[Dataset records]
□ □ □

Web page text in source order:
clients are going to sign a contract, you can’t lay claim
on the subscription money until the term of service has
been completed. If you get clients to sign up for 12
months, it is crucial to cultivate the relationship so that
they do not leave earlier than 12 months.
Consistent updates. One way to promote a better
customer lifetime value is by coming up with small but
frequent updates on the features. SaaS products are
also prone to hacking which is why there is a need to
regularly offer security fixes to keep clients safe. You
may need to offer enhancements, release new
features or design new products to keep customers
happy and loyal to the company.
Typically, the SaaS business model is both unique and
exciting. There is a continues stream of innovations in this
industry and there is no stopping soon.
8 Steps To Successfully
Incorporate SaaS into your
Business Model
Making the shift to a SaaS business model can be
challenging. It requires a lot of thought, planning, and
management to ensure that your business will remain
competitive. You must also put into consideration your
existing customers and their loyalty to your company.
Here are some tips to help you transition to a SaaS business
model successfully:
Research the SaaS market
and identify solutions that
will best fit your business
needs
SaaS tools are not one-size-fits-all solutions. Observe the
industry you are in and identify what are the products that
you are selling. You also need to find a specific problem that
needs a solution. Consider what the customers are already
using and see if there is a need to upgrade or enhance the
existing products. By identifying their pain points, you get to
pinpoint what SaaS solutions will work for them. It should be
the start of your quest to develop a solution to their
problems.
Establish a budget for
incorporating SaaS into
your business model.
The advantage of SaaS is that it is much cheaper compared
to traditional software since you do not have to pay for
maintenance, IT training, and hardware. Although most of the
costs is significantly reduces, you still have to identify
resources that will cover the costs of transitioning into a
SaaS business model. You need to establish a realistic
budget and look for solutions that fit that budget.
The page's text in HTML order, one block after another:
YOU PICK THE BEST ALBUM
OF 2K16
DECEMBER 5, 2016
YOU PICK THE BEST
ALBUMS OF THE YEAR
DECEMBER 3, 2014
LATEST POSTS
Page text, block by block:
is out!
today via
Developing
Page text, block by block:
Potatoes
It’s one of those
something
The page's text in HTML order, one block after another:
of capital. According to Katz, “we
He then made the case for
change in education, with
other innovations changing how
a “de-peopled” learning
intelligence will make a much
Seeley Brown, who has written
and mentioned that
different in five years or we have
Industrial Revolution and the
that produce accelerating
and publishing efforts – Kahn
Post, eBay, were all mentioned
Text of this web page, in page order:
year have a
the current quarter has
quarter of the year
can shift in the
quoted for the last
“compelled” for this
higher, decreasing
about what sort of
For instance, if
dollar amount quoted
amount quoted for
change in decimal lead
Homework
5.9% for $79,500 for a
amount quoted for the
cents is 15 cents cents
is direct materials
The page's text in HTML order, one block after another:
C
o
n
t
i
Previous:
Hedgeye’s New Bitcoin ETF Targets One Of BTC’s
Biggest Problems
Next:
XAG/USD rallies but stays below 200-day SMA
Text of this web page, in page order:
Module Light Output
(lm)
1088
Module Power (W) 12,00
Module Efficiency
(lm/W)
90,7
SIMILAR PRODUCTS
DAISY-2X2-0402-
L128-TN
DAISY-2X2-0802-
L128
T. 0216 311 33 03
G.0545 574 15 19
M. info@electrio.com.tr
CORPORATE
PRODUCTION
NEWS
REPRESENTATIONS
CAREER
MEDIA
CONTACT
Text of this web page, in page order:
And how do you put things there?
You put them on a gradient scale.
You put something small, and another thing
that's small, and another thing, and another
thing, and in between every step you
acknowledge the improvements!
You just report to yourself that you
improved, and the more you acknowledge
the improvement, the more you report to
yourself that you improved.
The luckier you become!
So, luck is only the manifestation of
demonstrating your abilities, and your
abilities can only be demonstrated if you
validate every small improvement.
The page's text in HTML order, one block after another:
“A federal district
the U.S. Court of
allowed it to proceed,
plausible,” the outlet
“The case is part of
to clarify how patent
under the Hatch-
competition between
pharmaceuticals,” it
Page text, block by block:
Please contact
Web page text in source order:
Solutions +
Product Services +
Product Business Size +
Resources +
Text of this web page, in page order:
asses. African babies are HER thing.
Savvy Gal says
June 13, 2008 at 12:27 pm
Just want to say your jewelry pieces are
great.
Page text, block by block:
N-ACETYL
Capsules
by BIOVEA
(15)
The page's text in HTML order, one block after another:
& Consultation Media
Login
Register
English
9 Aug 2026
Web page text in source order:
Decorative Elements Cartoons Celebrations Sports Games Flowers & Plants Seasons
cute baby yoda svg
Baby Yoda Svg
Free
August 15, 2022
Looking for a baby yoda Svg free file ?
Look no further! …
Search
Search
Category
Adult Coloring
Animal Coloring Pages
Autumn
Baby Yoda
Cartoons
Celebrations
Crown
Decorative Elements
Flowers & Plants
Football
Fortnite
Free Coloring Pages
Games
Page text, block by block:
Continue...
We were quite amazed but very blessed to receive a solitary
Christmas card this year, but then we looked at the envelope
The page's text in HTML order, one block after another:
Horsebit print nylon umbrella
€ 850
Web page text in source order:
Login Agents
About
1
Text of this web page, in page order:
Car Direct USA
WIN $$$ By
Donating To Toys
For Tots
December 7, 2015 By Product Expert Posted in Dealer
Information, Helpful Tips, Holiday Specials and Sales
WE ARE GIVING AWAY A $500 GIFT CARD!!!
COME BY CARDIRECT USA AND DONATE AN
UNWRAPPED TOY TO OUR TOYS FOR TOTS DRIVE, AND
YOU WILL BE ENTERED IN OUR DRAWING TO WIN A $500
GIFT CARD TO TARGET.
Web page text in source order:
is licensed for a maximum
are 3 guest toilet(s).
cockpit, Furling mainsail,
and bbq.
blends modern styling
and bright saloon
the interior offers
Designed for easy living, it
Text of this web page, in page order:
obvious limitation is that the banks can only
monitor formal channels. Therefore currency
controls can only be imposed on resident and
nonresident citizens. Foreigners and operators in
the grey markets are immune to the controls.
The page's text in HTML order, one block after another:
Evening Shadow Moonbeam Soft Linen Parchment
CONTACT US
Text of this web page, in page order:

□ □ □

Task to carry out
Every record above needs to be repeated word for word.

Task solution
Web page text in source order:
clients are going to sign a contract, you can’t lay claim
on the subscription money until the term of service has
been completed. If you get clients to sign up for 12
months, it is crucial to cultivate the relationship so that
they do not leave earlier than 12 months.
Consistent updates. One way to promote a better
customer lifetime value is by coming up with small but
frequent updates on the features. SaaS products are
also prone to hacking which is why there is a need to
regularly offer security fixes to keep clients safe. You
may need to offer enhancements, release new
features or design new products to keep customers
happy and loyal to the company.
Typically, the SaaS business model is both unique and
exciting. There is a continues stream of innovations in this
industry and there is no stopping soon.
8 Steps To Successfully
Incorporate SaaS into your
Business Model
Making the shift to a SaaS business model can be
challenging. It requires a lot of thought, planning, and
management to ensure that your business will remain
competitive. You must also put into consideration your
existing customers and their loyalty to your company.
Here are some tips to help you transition to a SaaS business
model successfully:
Research the SaaS market
and identify solutions that
will best fit your business
needs
SaaS tools are not one-size-fits-all solutions. Observe the
industry you are in and identify what are the products that
you are selling. You also need to find a specific problem that
needs a solution. Consider what the customers are already
using and see if there is a need to upgrade or enhance the
existing products. By identifying their pain points, you get to
pinpoint what SaaS solutions will work for them. It should be
the start of your quest to develop a solution to their
problems.
Establish a budget for
incorporating SaaS into
your business model.
The advantage of SaaS is that it is much cheaper compared
to traditional software since you do not have to pay for
maintenance, IT training, and hardware. Although most of the
costs is significantly reduces, you still have to identify
resources that will cover the costs of transitioning into a
SaaS business model. You need to establish a realistic
budget and look for solutions that fit that budget.
The page's text in HTML order, one block after another:
YOU PICK THE BEST ALBUM
OF 2K16
DECEMBER 5, 2016
YOU PICK THE BEST
ALBUMS OF THE YEAR
DECEMBER 3, 2014
LATEST POSTS
Page text, block by block:
is out!
today via
Developing
Page text, block by block:
Potatoes
It’s one of those
something
The page's text in HTML order, one block after another:
of capital. According to Katz, “we
He then made the case for
change in education, with
other innovations changing how
a “de-peopled” learning
intelligence will make a much
Seeley Brown, who has written
and mentioned that
different in five years or we have
Industrial Revolution and the
that produce accelerating
and publishing efforts – Kahn
Post, eBay, were all mentioned
Text of this web page, in page order:
year have a
the current quarter has
quarter of the year
can shift in the
quoted for the last
“compelled” for this
higher, decreasing
about what sort of
For instance, if
dollar amount quoted
amount quoted for
change in decimal lead
Homework
5.9% for $79,500 for a
amount quoted for the
cents is 15 cents cents
is direct materials
The page's text in HTML order, one block after another:
C
o
n
t
i
Previous:
Hedgeye’s New Bitcoin ETF Targets One Of BTC’s
Biggest Problems
Next:
XAG/USD rallies but stays below 200-day SMA
Text of this web page, in page order:
Module Light Output
(lm)
1088
Module Power (W) 12,00
Module Efficiency
(lm/W)
90,7
SIMILAR PRODUCTS
DAISY-2X2-0402-
L128-TN
DAISY-2X2-0802-
L128
T. 0216 311 33 03
G.0545 574 15 19
M. info@electrio.com.tr
CORPORATE
PRODUCTION
NEWS
REPRESENTATIONS
CAREER
MEDIA
CONTACT
Text of this web page, in page order:
And how do you put things there?
You put them on a gradient scale.
You put something small, and another thing
that's small, and another thing, and another
thing, and in between every step you
acknowledge the improvements!
You just report to yourself that you
improved, and the more you acknowledge
the improvement, the more you report to
yourself that you improved.
The luckier you become!
So, luck is only the manifestation of
demonstrating your abilities, and your
abilities can only be demonstrated if you
validate every small improvement.
The page's text in HTML order, one block after another:
“A federal district
the U.S. Court of
allowed it to proceed,
plausible,” the outlet
“The case is part of
to clarify how patent
under the Hatch-
competition between
pharmaceuticals,” it
Page text, block by block:
Please contact
Web page text in source order:
Solutions +
Product Services +
Product Business Size +
Resources +
Text of this web page, in page order:
asses. African babies are HER thing.
Savvy Gal says
June 13, 2008 at 12:27 pm
Just want to say your jewelry pieces are
great.
Page text, block by block:
N-ACETYL
Capsules
by BIOVEA
(15)
The page's text in HTML order, one block after another:
& Consultation Media
Login
Register
English
9 Aug 2026
Web page text in source order:
Decorative Elements Cartoons Celebrations Sports Games Flowers & Plants Seasons
cute baby yoda svg
Baby Yoda Svg
Free
August 15, 2022
Looking for a baby yoda Svg free file ?
Look no further! …
Search
Search
Category
Adult Coloring
Animal Coloring Pages
Autumn
Baby Yoda
Cartoons
Celebrations
Crown
Decorative Elements
Flowers & Plants
Football
Fortnite
Free Coloring Pages
Games
Page text, block by block:
Continue...
We were quite amazed but very blessed to receive a solitary
Christmas card this year, but then we looked at the envelope
The page's text in HTML order, one block after another:
Horsebit print nylon umbrella
€ 850
Web page text in source order:
Login Agents
About
1
Text of this web page, in page order:
Car Direct USA
WIN $$$ By
Donating To Toys
For Tots
December 7, 2015 By Product Expert Posted in Dealer
Information, Helpful Tips, Holiday Specials and Sales
WE ARE GIVING AWAY A $500 GIFT CARD!!!
COME BY CARDIRECT USA AND DONATE AN
UNWRAPPED TOY TO OUR TOYS FOR TOTS DRIVE, AND
YOU WILL BE ENTERED IN OUR DRAWING TO WIN A $500
GIFT CARD TO TARGET.
Web page text in source order:
is licensed for a maximum
are 3 guest toilet(s).
cockpit, Furling mainsail,
and bbq.
blends modern styling
and bright saloon
the interior offers
Designed for easy living, it
Text of this web page, in page order:
obvious limitation is that the banks can only
monitor formal channels. Therefore currency
controls can only be imposed on resident and
nonresident citizens. Foreigners and operators in
the grey markets are immune to the controls.
The page's text in HTML order, one block after another:
Evening Shadow Moonbeam Soft Linen Parchment
CONTACT US
Text of this web page, in page order:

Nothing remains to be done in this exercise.